After serving loans at Monte Azul and Anapolina, Marcelo signed for Mirassol in December 2013. In May 2015, after a short period back at Anapolina, he joined Vila Nova, but was released in November.

Marcelo signed for Anápolis ahead of the 2016 season, and featured regularly before being released in June 2017. He moved to Tombense shortly after, before agreeing to a deal with Macaé on 28 November of that year.
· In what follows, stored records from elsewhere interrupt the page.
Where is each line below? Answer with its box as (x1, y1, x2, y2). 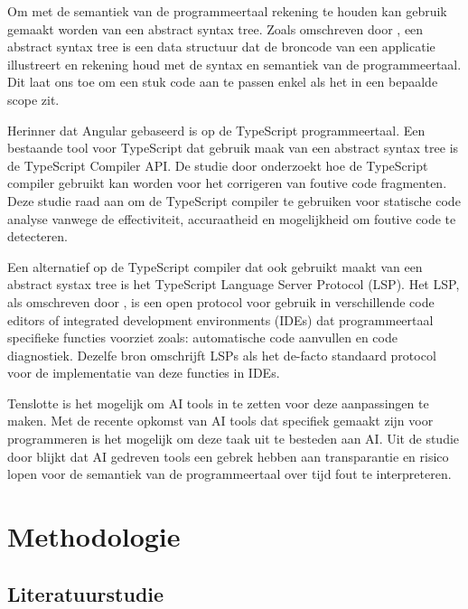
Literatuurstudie (7, 579, 164, 607)
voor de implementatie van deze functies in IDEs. (7, 363, 280, 382)
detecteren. (7, 227, 68, 246)
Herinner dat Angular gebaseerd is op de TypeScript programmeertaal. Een (7, 120, 426, 139)
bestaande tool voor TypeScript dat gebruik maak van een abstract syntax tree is (7, 138, 459, 157)
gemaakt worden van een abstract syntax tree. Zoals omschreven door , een (7, 19, 424, 38)
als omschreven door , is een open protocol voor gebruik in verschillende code (7, 292, 435, 311)
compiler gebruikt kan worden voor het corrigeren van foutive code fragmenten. (7, 173, 447, 192)
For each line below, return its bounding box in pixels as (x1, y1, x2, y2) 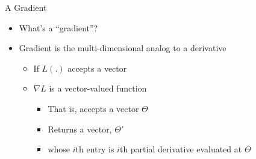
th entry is (75, 143, 114, 155)
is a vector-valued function (49, 82, 147, 95)
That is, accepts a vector (48, 102, 139, 114)
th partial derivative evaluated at (119, 143, 242, 155)
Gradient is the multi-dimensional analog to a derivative (19, 42, 226, 54)
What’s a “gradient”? (19, 21, 98, 34)
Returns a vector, (48, 122, 112, 135)
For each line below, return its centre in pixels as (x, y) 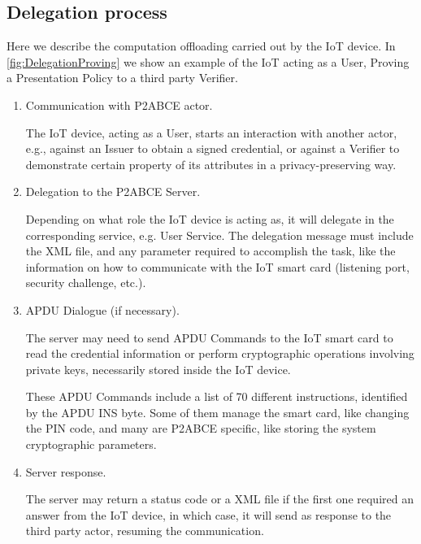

On 10 April 2018, Sampaio Corrêa announced the signing of Marcelo. He returned to Macaé for the 2019 season, but ended the year at ASA.

After playing for Patrocinense and Pelotas in 2020, Marcelo joined Paysandu on 10 May 2021. On 2 December, he moved to Caxias.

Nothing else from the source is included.